» What is expected:
Find how many lines in the material contain "dishes"; your answer should be that number alone.

※ ※ ※

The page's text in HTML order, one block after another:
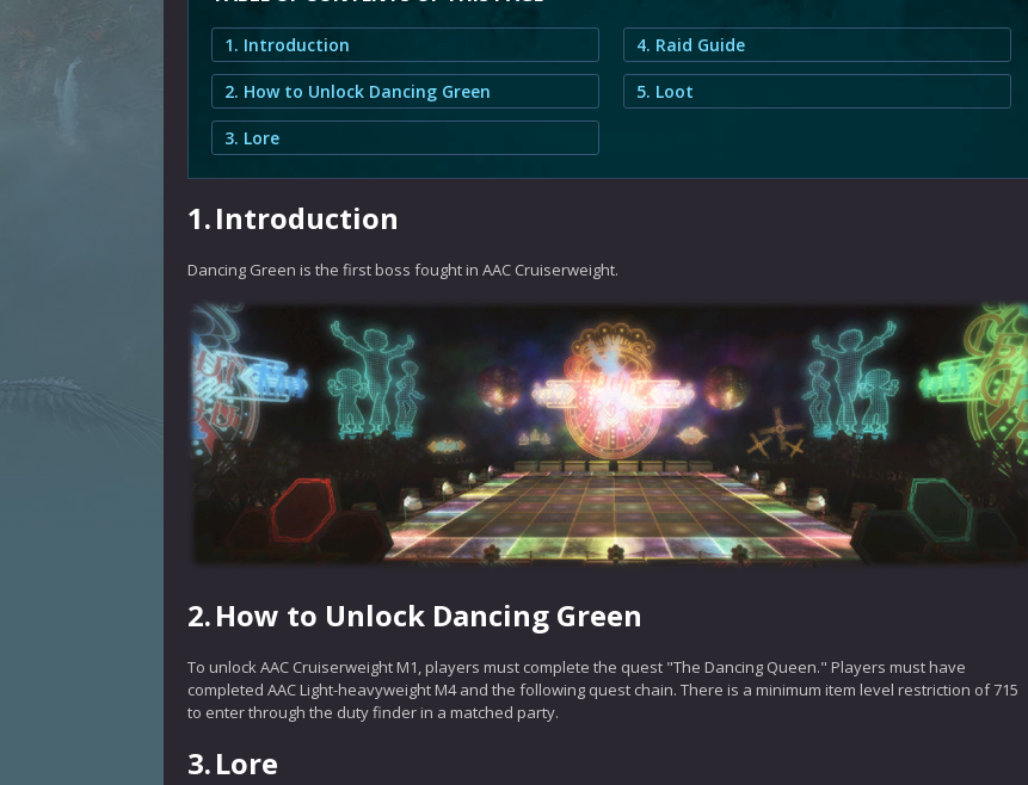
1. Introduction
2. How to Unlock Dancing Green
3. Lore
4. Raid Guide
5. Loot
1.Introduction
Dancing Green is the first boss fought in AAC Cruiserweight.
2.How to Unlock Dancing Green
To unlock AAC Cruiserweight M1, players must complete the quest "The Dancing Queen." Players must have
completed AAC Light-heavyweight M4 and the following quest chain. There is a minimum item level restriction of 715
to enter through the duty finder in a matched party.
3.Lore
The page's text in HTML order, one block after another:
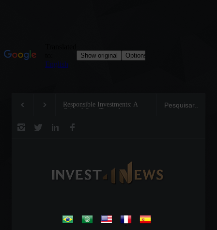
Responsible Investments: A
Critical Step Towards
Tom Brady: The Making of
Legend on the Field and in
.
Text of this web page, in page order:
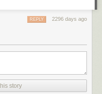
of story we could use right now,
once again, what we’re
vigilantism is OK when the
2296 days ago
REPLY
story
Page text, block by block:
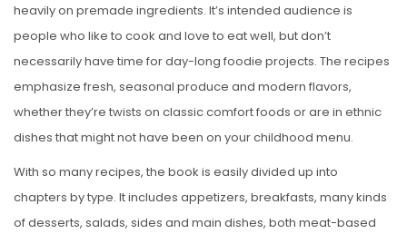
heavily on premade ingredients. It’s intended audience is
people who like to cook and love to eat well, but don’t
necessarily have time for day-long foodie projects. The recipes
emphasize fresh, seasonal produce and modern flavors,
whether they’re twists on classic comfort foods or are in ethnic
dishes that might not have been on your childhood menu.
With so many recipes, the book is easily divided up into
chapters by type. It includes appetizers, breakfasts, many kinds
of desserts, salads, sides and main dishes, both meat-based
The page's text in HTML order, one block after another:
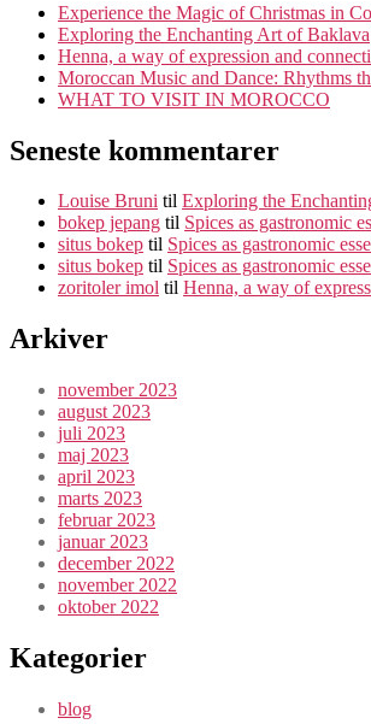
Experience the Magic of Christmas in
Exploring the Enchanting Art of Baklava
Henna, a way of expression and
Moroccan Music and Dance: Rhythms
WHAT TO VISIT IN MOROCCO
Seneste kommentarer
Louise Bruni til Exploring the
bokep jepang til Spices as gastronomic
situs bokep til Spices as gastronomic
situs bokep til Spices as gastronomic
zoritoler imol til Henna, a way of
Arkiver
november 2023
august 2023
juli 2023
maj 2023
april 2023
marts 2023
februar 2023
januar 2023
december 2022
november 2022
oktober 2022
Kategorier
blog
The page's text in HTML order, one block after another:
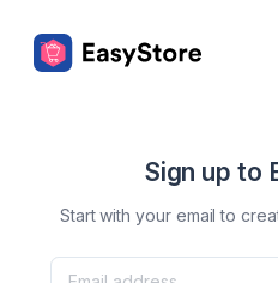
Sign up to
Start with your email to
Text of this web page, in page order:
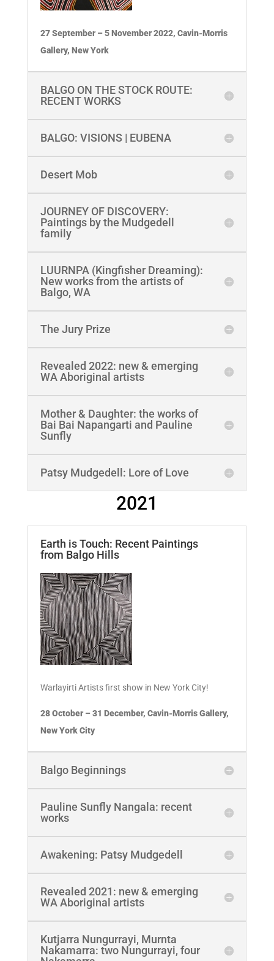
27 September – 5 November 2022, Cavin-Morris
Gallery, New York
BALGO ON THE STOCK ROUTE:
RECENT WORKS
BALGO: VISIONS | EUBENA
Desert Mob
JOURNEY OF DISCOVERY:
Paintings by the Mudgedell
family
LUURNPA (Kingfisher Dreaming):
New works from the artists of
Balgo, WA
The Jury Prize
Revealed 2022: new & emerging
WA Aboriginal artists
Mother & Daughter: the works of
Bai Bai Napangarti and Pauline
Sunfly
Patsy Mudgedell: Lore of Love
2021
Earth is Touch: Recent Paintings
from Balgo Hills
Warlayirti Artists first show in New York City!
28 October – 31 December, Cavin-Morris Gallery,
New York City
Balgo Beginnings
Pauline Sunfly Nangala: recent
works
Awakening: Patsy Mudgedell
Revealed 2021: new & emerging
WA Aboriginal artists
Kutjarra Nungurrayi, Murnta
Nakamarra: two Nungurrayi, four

※ ※ ※

» Solution below:
2